The problem »
Scan the listing for the word "outside" and report every line that contains it.

Supplied data »
============
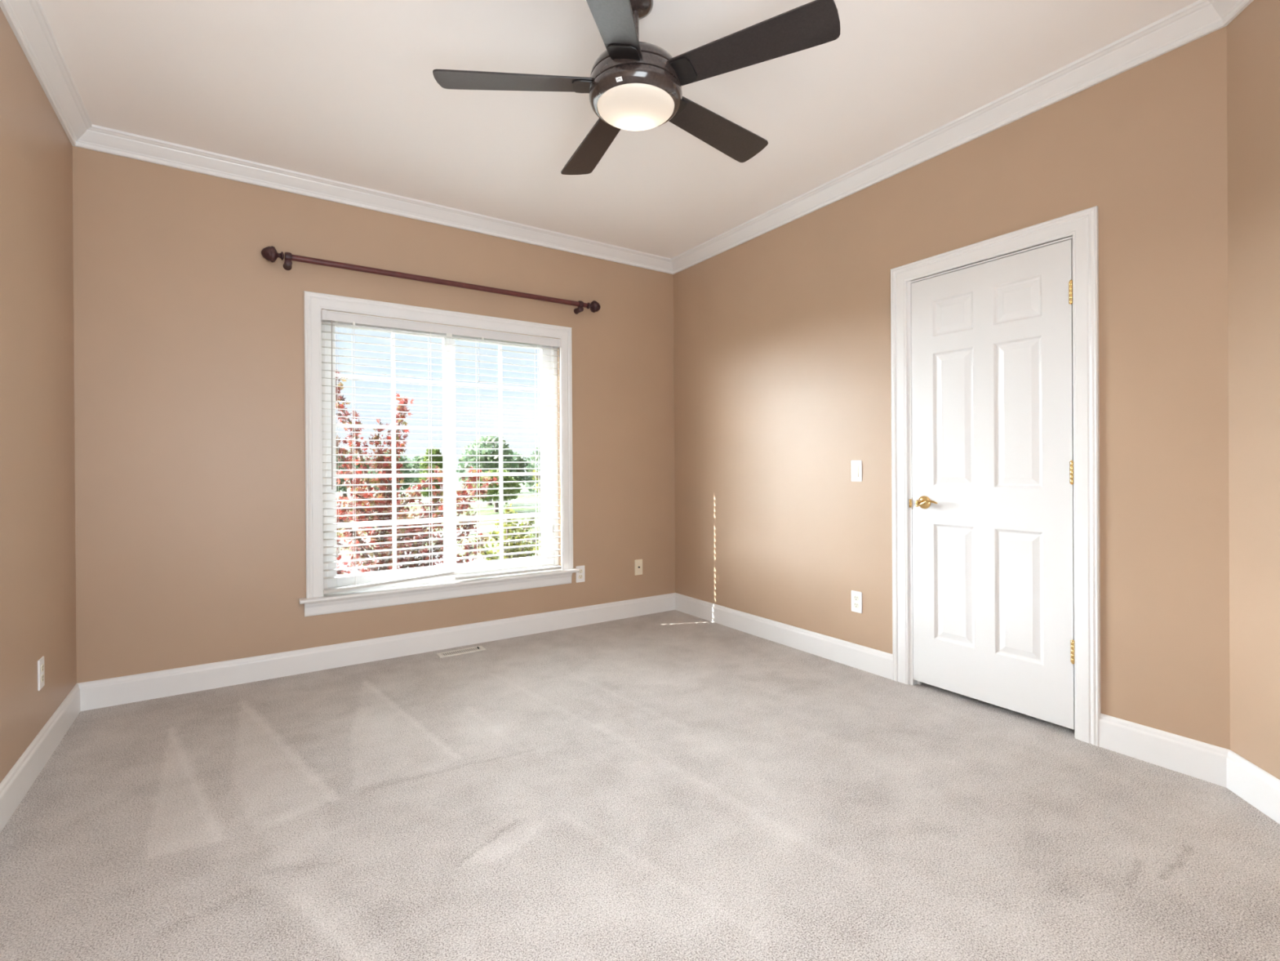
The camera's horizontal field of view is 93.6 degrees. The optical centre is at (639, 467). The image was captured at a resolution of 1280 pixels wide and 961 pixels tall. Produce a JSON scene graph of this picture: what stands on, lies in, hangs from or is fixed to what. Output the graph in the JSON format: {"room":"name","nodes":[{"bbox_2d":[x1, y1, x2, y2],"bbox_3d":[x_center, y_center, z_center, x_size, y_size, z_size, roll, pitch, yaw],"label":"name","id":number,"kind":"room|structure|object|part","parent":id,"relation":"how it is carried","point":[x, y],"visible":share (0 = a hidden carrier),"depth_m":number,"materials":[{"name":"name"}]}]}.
{"room":"empty bedroom","nodes":[
{"label":"empty bedroom","id":0,"kind":"room"},
{"bbox_2d":[0,7,76,782],"bbox_3d":[-1.267,-0.229,0.618,0.150,2.700,5.100,0,0,-34],"label":"wall","id":1,"kind":"structure","parent":0,"point":[37,548],"depth_m":2.22,"materials":[{"name":"beige paint"}]},
{"bbox_2d":[0,683,80,832],"bbox_3d":[-1.439,1.057,1.040,0.015,0.129,4.200,0,0,-34],"label":"baseboard","id":2,"kind":"structure","parent":1,"relation":"attached to","point":[15,785],"depth_m":2.18,"materials":[{"name":"white paint"}]},
{"bbox_2d":[37,656,44,691],"bbox_3d":[-2.273,0.779,2.284,0.008,0.116,0.070,0,0,-34],"label":"wall outlet","id":3,"kind":"object","parent":1,"relation":"attached to","point":[41,678],"visible":1,"depth_m":2.27,"materials":[{"name":"white plastic"}]},
{"bbox_2d":[40,674,44,682],"bbox_3d":[-2.271,0.799,2.285,0.003,0.027,0.033,0,0,-34],"label":"receptacle","id":4,"kind":"object","parent":3,"relation":"attached to","point":[42,675],"depth_m":2.28,"materials":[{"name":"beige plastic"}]},
{"bbox_2d":[40,663,44,671],"bbox_3d":[-2.271,0.760,2.285,0.003,0.027,0.033,0,0,-34],"label":"receptacle","id":5,"kind":"object","parent":3,"relation":"attached to","point":[42,664],"depth_m":2.28,"materials":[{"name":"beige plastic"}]},
{"bbox_2d":[0,0,92,146],"bbox_3d":[-1.428,-1.536,1.054,0.082,0.086,4.200,0,0,-34],"label":"crown molding","id":6,"kind":"structure","parent":1,"relation":"attached to","point":[28,20],"depth_m":2.27,"materials":[{"name":"white paint"}]},
{"bbox_2d":[72,146,675,683],"bbox_3d":[-0.969,-0.237,3.975,4.365,2.700,0.160,0,0,-34],"label":"wall","id":7,"kind":"structure","parent":0,"point":[189,433],"depth_m":3.16,"materials":[{"name":"beige paint"}]},
{"bbox_2d":[73,124,672,274],"bbox_3d":[-1.160,-1.542,3.705,3.465,0.086,0.082,0,0,-34],"label":"crown molding","id":8,"kind":"structure","parent":7,"relation":"attached to","point":[96,138],"depth_m":3.36,"materials":[{"name":"white paint"}]},
{"bbox_2d":[77,592,675,711],"bbox_3d":[-1.162,1.050,3.738,3.465,0.129,0.015,0,0,-34],"label":"baseboard","id":9,"kind":"structure","parent":7,"relation":"attached to","point":[96,694],"depth_m":3.38,"materials":[{"name":"white paint"}]},
{"bbox_2d":[261,245,600,314],"bbox_3d":[-1.135,-1.124,3.707,2.035,0.098,0.105,0,0,-34],"label":"curtain rod","id":10,"kind":"object","parent":7,"relation":"attached to","point":[269,253],"visible":1,"depth_m":3.54,"materials":[{"name":"brown metal"}]},
{"bbox_2d":[303,290,573,616],"bbox_3d":[-1.153,-0.082,3.736,1.642,1.782,0.034,0,0,-34],"label":"window frame","id":11,"kind":"structure","parent":7,"relation":"in","point":[313,302],"depth_m":3.52,"materials":[{"name":"white paint"}]},
{"bbox_2d":[298,568,579,604],"bbox_3d":[-1.167,0.717,3.762,1.688,0.020,0.171,0,0,-34],"label":"window sill","id":12,"kind":"structure","parent":7,"relation":"attached to","point":[364,593],"depth_m":3.63,"materials":[{"name":"white paint"}]},
{"bbox_2d":[321,321,558,594],"bbox_3d":[-1.212,-0.081,3.833,1.471,1.615,0.105,0,0,-34],"label":"window","id":13,"kind":"structure","parent":7,"relation":"in","point":[547,562],"depth_m":3.79,"materials":[{"name":"white plastic"}]},
{"bbox_3d":[-1.499,-0.088,3.622,0.699,1.535,0.040,0,0,-34],"label":"sash","id":14,"kind":"part","parent":13,"relation":"part of","materials":[{"name":"white plastic"}]},
{"bbox_2d":[335,332,444,569],"bbox_3d":[-1.493,-0.100,3.626,0.616,1.431,0.012,0,0,-34],"label":"grille","id":15,"kind":"object","parent":13,"relation":"attached to","point":[393,379],"depth_m":3.63,"materials":[{"name":"white plastic"}]},
{"bbox_2d":[320,309,561,593],"bbox_3d":[-1.149,-0.090,3.716,1.447,1.565,0.078,0,0,-34],"label":"window blind","id":16,"kind":"object","parent":13,"relation":"attached to","point":[328,316],"visible":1,"depth_m":3.65,"materials":[{"name":"white plastic"}]},
{"bbox_3d":[-1.676,-0.181,3.329,0.010,1.270,0.002,0,0,-34],"label":"lift cord","id":17,"kind":"part","parent":16,"relation":"part of","materials":[{"name":"white fabric"}]},
{"bbox_3d":[-1.623,-0.072,3.416,0.011,1.495,0.053,0,0,-34],"label":"ladder cord","id":18,"kind":"part","parent":16,"relation":"part of","materials":[{"name":"white fabric"}]},
{"bbox_3d":[-1.455,0.666,3.526,0.713,0.017,0.050,-4,2,-34],"label":"rail","id":19,"kind":"part","parent":16,"relation":"part of","materials":[{"name":"white plastic"}]},
{"bbox_3d":[-1.270,-0.085,3.651,0.011,1.475,0.053,0,0,-34],"label":"ladder cord","id":20,"kind":"part","parent":16,"relation":"part of","materials":[{"name":"white fabric"}]},
{"bbox_3d":[-1.023,-0.072,3.814,0.011,1.504,0.053,0,0,-34],"label":"ladder cord","id":21,"kind":"part","parent":16,"relation":"part of","materials":[{"name":"white fabric"}]},
{"bbox_3d":[-0.850,0.681,3.928,0.724,0.017,0.050,0,0,-34],"label":"rail","id":22,"kind":"part","parent":16,"relation":"part of","materials":[{"name":"white plastic"}]},
{"bbox_3d":[-0.687,-0.074,4.038,0.011,1.506,0.053,0,0,-34],"label":"ladder cord","id":23,"kind":"part","parent":16,"relation":"part of","materials":[{"name":"white fabric"}]},
{"bbox_3d":[-0.589,-0.217,4.052,0.010,1.215,0.002,0,0,-34],"label":"lift cord","id":24,"kind":"part","parent":16,"relation":"part of","materials":[{"name":"white fabric"}]},
{"bbox_2d":[455,344,542,559],"bbox_3d":[-0.930,-0.104,4.000,0.597,1.431,0.012,0,0,-34],"label":"grille","id":25,"kind":"object","parent":13,"relation":"attached to","point":[500,387],"depth_m":4.00,"materials":[{"name":"white plastic"}]},
{"bbox_3d":[-0.912,-0.093,4.012,0.712,1.535,0.040,0,0,-34],"label":"sash","id":26,"kind":"part","parent":13,"relation":"part of","materials":[{"name":"white plastic"}]},
{"bbox_2d":[575,564,584,582],"bbox_3d":[-0.419,0.747,4.237,0.070,0.116,0.008,0,0,-34],"label":"wall outlet","id":27,"kind":"object","parent":7,"relation":"attached to","point":[580,575],"visible":0.95,"depth_m":4.24,"materials":[{"name":"white plastic"}]},
{"bbox_2d":[634,559,642,575],"bbox_3d":[-0.007,0.744,4.506,0.070,0.116,0.016,0,0,-34],"label":"outlet","id":28,"kind":"object","parent":7,"relation":"attached to","point":[637,562],"visible":1,"depth_m":4.51,"materials":[{"name":"beige plastic"}]},
{"bbox_2d":[39,0,1199,258],"bbox_3d":[0.434,-1.692,1.849,4.365,0.200,5.260,0,0,-34],"label":"ceiling","id":29,"kind":"structure","parent":0,"point":[348,91],"depth_m":2.52,"materials":[{"name":"white paint"}]},
{"bbox_2d":[432,0,840,174],"bbox_3d":[-0.005,-1.391,2.086,1.267,0.396,1.272,0,0,-34],"label":"ceiling fan","id":30,"kind":"object","parent":29,"relation":"hanging from","point":[633,84],"visible":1,"depth_m":1.95,"materials":[{"name":"black metal"}]},
{"bbox_3d":[-0.421,-1.295,2.019,0.519,0.006,0.144,0,12,-4],"label":"blade","id":31,"kind":"part","parent":30,"relation":"part of","materials":[{"name":"brown wood"}]},
{"bbox_3d":[-0.181,-1.297,2.420,0.144,0.006,0.519,-14,5,-24],"label":"blade","id":32,"kind":"part","parent":30,"relation":"part of","materials":[{"name":"brown wood"}]},
{"bbox_3d":[-0.093,-1.296,1.648,0.144,0.006,0.519,12,2,11],"label":"blade","id":33,"kind":"part","parent":30,"relation":"part of","materials":[{"name":"brown wood"}]},
{"bbox_3d":[-0.014,-1.211,2.048,0.263,0.037,0.263,0,0,-34],"label":"lamp shade","id":34,"kind":"part","parent":30,"relation":"part of","materials":[{"name":"white glass"}]},
{"bbox_3d":[0.290,-1.300,2.319,0.519,0.006,0.144,0,-12,-42],"label":"blade","id":35,"kind":"part","parent":30,"relation":"part of","materials":[{"name":"brown wood"}]},
{"bbox_3d":[0.344,-1.300,1.855,0.519,0.006,0.144,0,-12,28],"label":"blade","id":36,"kind":"part","parent":30,"relation":"part of","materials":[{"name":"brown wood"}]},
{"bbox_2d":[0,609,1279,960],"bbox_3d":[0.455,1.208,1.850,4.365,0.200,5.250,0,0,-34],"label":"floor","id":37,"kind":"structure","parent":0,"point":[673,784],"depth_m":1.88,"materials":[{"name":"beige carpet"}]},
{"bbox_2d":[435,645,485,657],"bbox_3d":[-1.081,1.108,3.640,0.274,0.012,0.088,0,0,-34],"label":"floor vent","id":38,"kind":"object","parent":37,"relation":"in","point":[477,648],"visible":1,"depth_m":3.63,"materials":[{"name":"beige metal"}]},
{"bbox_2d":[673,26,1230,749],"bbox_3d":[1.278,-0.250,3.292,0.120,2.700,3.466,0,0,-34],"label":"wall","id":39,"kind":"structure","parent":0,"point":[782,335],"depth_m":2.64,"materials":[{"name":"beige paint"}]},
{"bbox_2d":[851,460,862,481],"bbox_3d":[1.190,0.017,3.309,0.010,0.116,0.070,0,0,-34],"label":"light switch","id":40,"kind":"object","parent":39,"relation":"attached to","point":[856,465],"visible":1,"depth_m":3.31,"materials":[{"name":"white plastic"}]},
{"bbox_2d":[851,590,862,613],"bbox_3d":[1.193,0.738,3.315,0.008,0.116,0.070,0,0,-34],"label":"wall outlet","id":41,"kind":"object","parent":39,"relation":"attached to","point":[856,597],"visible":1,"depth_m":3.31,"materials":[{"name":"white plastic"}]},
{"bbox_2d":[853,602,858,608],"bbox_3d":[1.192,0.757,3.314,0.003,0.027,0.033,0,0,-34],"label":"receptacle","id":42,"kind":"object","parent":41,"relation":"attached to","point":[855,604],"depth_m":3.31,"materials":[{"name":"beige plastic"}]},
{"bbox_2d":[853,595,858,600],"bbox_3d":[1.192,0.718,3.314,0.003,0.027,0.033,0,0,-34],"label":"receptacle","id":43,"kind":"object","parent":41,"relation":"attached to","point":[855,597],"depth_m":3.31,"materials":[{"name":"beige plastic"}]},
{"bbox_2d":[671,0,1226,274],"bbox_3d":[1.103,-1.556,3.358,0.082,0.086,3.166,0,0,-34],"label":"crown molding","id":44,"kind":"structure","parent":39,"relation":"attached to","point":[1194,21],"depth_m":2.66,"materials":[{"name":"white paint"}]},
{"bbox_2d":[675,592,1229,787],"bbox_3d":[1.147,1.036,3.382,0.015,0.129,3.166,0,0,-34],"label":"baseboard","id":45,"kind":"structure","parent":39,"relation":"attached to","point":[1198,759],"depth_m":3.12,"materials":[{"name":"white paint"}]},
{"bbox_2d":[911,239,1074,728],"bbox_3d":[1.561,0.069,2.736,0.098,2.001,0.710,0,0,-34],"label":"door","id":46,"kind":"structure","parent":39,"relation":"in","point":[993,420],"depth_m":2.70,"materials":[{"name":"white paint"}]},
{"bbox_3d":[1.387,0.171,2.968,0.063,0.065,0.065,0,0,-34],"label":"handle","id":47,"kind":"part","parent":46,"relation":"part of","materials":[{"name":"gold metal"}]},
{"bbox_3d":[1.390,0.173,2.922,0.011,0.036,0.114,0,0,-34],"label":"lever","id":48,"kind":"part","parent":46,"relation":"part of","materials":[{"name":"gold metal"}]},
{"bbox_2d":[890,205,1100,746],"bbox_3d":[1.609,0.034,2.780,0.139,2.130,0.902,0,0,-34],"label":"door frame","id":49,"kind":"structure","parent":39,"relation":"attached to","point":[1083,225],"depth_m":2.44,"materials":[{"name":"white paint"}]},
{"bbox_3d":[1.373,0.180,3.045,0.020,0.060,0.010,0,0,-34],"label":"strike plate","id":50,"kind":"part","parent":49,"relation":"part of","materials":[{"name":"gold metal"}]},
{"bbox_2d":[1226,0,1279,779],"bbox_3d":[1.951,-0.251,1.334,0.150,2.700,1.463,0,0,11],"label":"wall","id":51,"kind":"structure","parent":0,"point":[1253,37],"depth_m":1.95,"materials":[{"name":"beige paint"}]},
{"bbox_2d":[1207,0,1253,26],"bbox_3d":[1.829,-1.557,1.354,0.082,0.086,1.463,0,0,11],"label":"crown molding","id":52,"kind":"structure","parent":51,"relation":"attached to","point":[1228,10],"depth_m":2.02,"materials":[{"name":"white paint"}]},
{"bbox_2d":[1226,749,1279,824],"bbox_3d":[1.878,1.035,1.352,0.015,0.129,1.463,0,0,11],"label":"baseboard","id":53,"kind":"structure","parent":51,"relation":"attached to","point":[1256,786],"depth_m":1.95,"materials":[{"name":"white paint"}]},
{"label":"outside","id":54,"kind":"structure","parent":0,"visible":0},
{"bbox_2d":[336,475,541,556],"bbox_3d":[-55.124,4.492,124.156,280.000,0.500,259.700,0,0,-34],"label":"ground","id":55,"kind":"structure","parent":54,"point":[525,504],"depth_m":57.66,"materials":[{"name":"green plant"}]},
{"bbox_2d":[335,444,359,491],"bbox_3d":[-37.180,0.427,71.098,7.910,7.618,5.886,0,0,-20],"label":"broadleaf tree","id":56,"kind":"object","parent":55,"relation":"on","point":[342,480],"visible":0.07,"depth_m":70.84,"materials":[{"name":"green plant"}]},
{"bbox_2d":[337,451,374,496],"bbox_3d":[-43.398,0.839,88.536,10.713,6.816,5.744,0,0,-43],"label":"broadleaf tree","id":57,"kind":"object","parent":55,"relation":"on","point":[353,456],"visible":0.03,"depth_m":88.42,"materials":[{"name":"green plant"}]},
{"bbox_2d":[367,449,415,494],"bbox_3d":[-30.139,0.978,73.296,6.661,6.415,4.956,0,0,32],"label":"broadleaf tree","id":58,"kind":"object","parent":55,"relation":"on","point":[406,480],"visible":0.19,"depth_m":72.63,"materials":[{"name":"green plant"}]},
{"bbox_2d":[406,453,439,485],"bbox_3d":[-34.662,0.915,97.894,10.247,6.520,5.494,0,0,20],"label":"broadleaf tree","id":59,"kind":"object","parent":55,"relation":"on","point":[418,459],"visible":0.12,"depth_m":96.78,"materials":[{"name":"green plant"}]},
{"bbox_2d":[418,445,443,501],"bbox_3d":[-24.450,0.742,71.097,3.652,6.824,4.093,0,0,-7],"label":"broadleaf tree","id":60,"kind":"object","parent":55,"relation":"on","point":[434,451],"visible":0.43,"depth_m":70.45,"materials":[{"name":"green plant"}]},
{"bbox_2d":[456,434,518,505],"bbox_3d":[-16.670,0.185,66.778,6.273,7.858,7.394,0,0,5],"label":"broadleaf tree","id":61,"kind":"object","parent":55,"relation":"on","point":[491,451],"visible":0.5,"depth_m":65.42,"materials":[{"name":"green plant"}]},
{"bbox_2d":[466,467,522,511],"bbox_3d":[-13.359,2.035,55.669,3.496,4.149,6.521,0,0,22],"label":"broadleaf tree","id":62,"kind":"object","parent":55,"relation":"on","point":[505,478],"visible":0.45,"depth_m":55.12,"materials":[{"name":"green plant"}]},
{"bbox_2d":[482,452,534,484],"bbox_3d":[-21.587,0.680,100.663,5.744,6.816,10.712,0,0,45],"label":"broadleaf tree","id":63,"kind":"object","parent":55,"relation":"on","point":[521,465],"visible":0.28,"depth_m":100.32,"materials":[{"name":"green plant"}]},
{"bbox_2d":[524,482,532,488],"bbox_3d":[-21.211,3.452,115.268,1.676,1.623,1.527,0,0,-34],"label":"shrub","id":64,"kind":"object","parent":55,"relation":"on","point":[527,484],"visible":0.51,"depth_m":114.93,"materials":[{"name":"green plant"}]},
{"bbox_2d":[525,446,540,495],"bbox_3d":[-10.007,0.623,66.415,5.328,6.896,7.161,0,0,7],"label":"broadleaf tree","id":65,"kind":"object","parent":55,"relation":"on","point":[533,483],"visible":0.09,"depth_m":65.12,"materials":[{"name":"green plant"}]},
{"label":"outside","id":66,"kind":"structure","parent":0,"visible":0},
{"bbox_2d":[336,550,444,573],"bbox_3d":[-9.454,4.125,15.939,14.200,0.040,24.500,0,0,-34],"label":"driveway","id":67,"kind":"structure","parent":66,"point":[341,566],"depth_m":25.62,"materials":[{"name":"concrete"}]},
{"bbox_2d":[335,369,498,574],"bbox_3d":[-3.430,1.406,8.019,2.608,5.434,2.450,0,0,42],"label":"maple tree","id":68,"kind":"object","parent":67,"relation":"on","point":[401,407],"visible":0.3,"depth_m":7.95,"materials":[{"name":"red plant"}]},
{"bbox_2d":[457,555,498,562],"bbox_3d":[-4.826,3.328,17.638,1.820,1.490,4.500,0,0,-6],"label":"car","id":69,"kind":"object","parent":67,"relation":"on","point":[480,558],"visible":0.02,"depth_m":17.03,"materials":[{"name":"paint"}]},
{"bbox_2d":[474,503,541,560],"bbox_3d":[-2.463,2.380,10.945,1.214,3.461,1.109,0,0,-34],"label":"young tree","id":70,"kind":"object","parent":67,"relation":"on","point":[508,511],"visible":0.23,"depth_m":10.93,"materials":[{"name":"green plant"}]},
{"bbox_2d":[530,469,541,555],"bbox_3d":[-1.390,1.697,9.867,0.910,4.817,0.760,0,0,27],"label":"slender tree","id":71,"kind":"object","parent":67,"relation":"on","point":[533,470],"visible":0.06,"depth_m":9.81,"materials":[{"name":"green plant"}]},
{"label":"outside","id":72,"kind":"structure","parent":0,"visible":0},
{"bbox_2d":[336,520,541,547],"bbox_3d":[-11.048,4.098,39.573,100.372,0.030,7.826,0,0,-37],"label":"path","id":73,"kind":"structure","parent":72,"point":[472,532],"depth_m":38.81,"materials":[{"name":"concrete"}]},
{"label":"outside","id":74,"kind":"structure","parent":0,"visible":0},
{"bbox_2d":[337,498,540,505],"bbox_3d":[-10.177,4.047,65.599,130.000,0.030,36.600,0,0,-34],"label":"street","id":75,"kind":"structure","parent":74,"point":[533,499],"depth_m":73.34,"materials":[{"name":"grey asphalt"}]}
]}
============
Result of the task »
{"label":"outside","id":54,"kind":"structure","parent":0,"visible":0},
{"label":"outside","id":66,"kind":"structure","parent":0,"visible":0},
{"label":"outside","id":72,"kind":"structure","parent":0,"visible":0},
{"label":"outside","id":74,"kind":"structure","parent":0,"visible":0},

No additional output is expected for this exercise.